We will now use the Dataset class from `torch.utils.data` to setup our own dataset class for the dataloader. This class is responsible for loading the data from disk and generating chunks of characters. The training data will be a chunk of characters where chunk is a block_size (T). The targets for training would be the same as the training data but offset by one character. 

In [18]:
from torch.utils.data import Dataset as Dataset

class CharacterDataset(Dataset):
        def __init__(self, data, block_size):
            characters = sorted(list(set(data)))
            data_size, vocab_size = len(data), len(characters)
            
            print(f"Dataset has {data_size} characters. {vocab_size} of characters are unique.")
            
            # char to idx mapping and vice-versa
            self.stoi = {ch:i for i,ch in enumerate(characters)}
            self.itos = {i:ch for i,ch in enumerate(characters)}
            
            self.block_size = block_size
            self.vocab_size = vocab_size
            self.data_size = data_size
            self.data = data
            
        def __len__(self):
            return self.data_size - self.block_size
        
        def __getitem__(self, idx):
            # take a chunk of data from the given index from the dataset
            chunk = self.data[idx : idx + self.block_size + 1]
            
            #convert the chunk to integers
            data = [self.stoi[ch] for ch in chunk]
            
            # create x and y. 
            # x will contain every but the last character in the chunk.
            # y will contain every but the first character in the chunk.
            # Hence this will create an offset in targets by 1.
            # Thus helps in language modelling. Given a character, the goal of the transformer would be to predict the next character in sequence.
            
            x = torch.tensor(data[:-1], dtype=torch.long) # nn.Embedding requires input data to be in torch.long
            y = torch.tensor(data[1:], dtype=torch.long)
            
            return x,y

In [19]:
DATA_PATH = "./data/input.txt"
BLOCK_SIZE = 128 # spatial context of the transformer

In [20]:
file = open(DATA_PATH, "r")
data = file.read(-1) # -1 means read the whole file. If file size is large, you may want to consider replacing it with the number of characters to be read.

In [21]:
dataset = CharacterDataset(data = data, block_size = BLOCK_SIZE) 

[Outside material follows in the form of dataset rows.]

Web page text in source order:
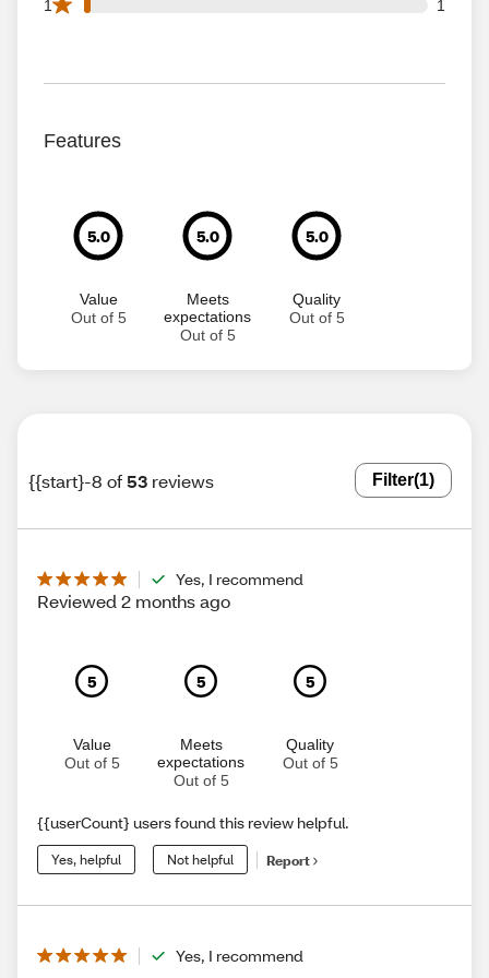
1 1
Features
5.0
Value
Out of 5
5.0
Meets
expectations
Out of 5
5.0
Quality
Out of 5
{{start}-8 of53 reviews Filter(1)
Yes, I recommend
Reviewed 2 months ago
5
Value
Out of 5
5
Meets
expectations
Out of 5
5
Quality
Out of 5
{{userCount} users found this review helpful.
Yes, helpful Not helpful Report
Yes, I recommend
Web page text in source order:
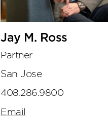
Jay M. Ross
Partner
San Jose
408.286.9800
Email

Dataset has 0 characters. 0 of characters are unique.


### Visualizing the dataset

In [22]:
batch = dataset[1] # returns a tuple of tensors at idx = 0. Feel free to chnage the idx
x, y = batch
x = x.tolist()
y = y.tolist()

for i in range(len(x)):
    x[i] = dataset.itos[x[i]]
    y[i] = dataset.itos[y[i]]

print(f"\033[1mTraining Data : \033[0m\n\n{''.join(x)}")
print(f"\n\033[1mTargets : \033[0m\n\n{''.join(y)}")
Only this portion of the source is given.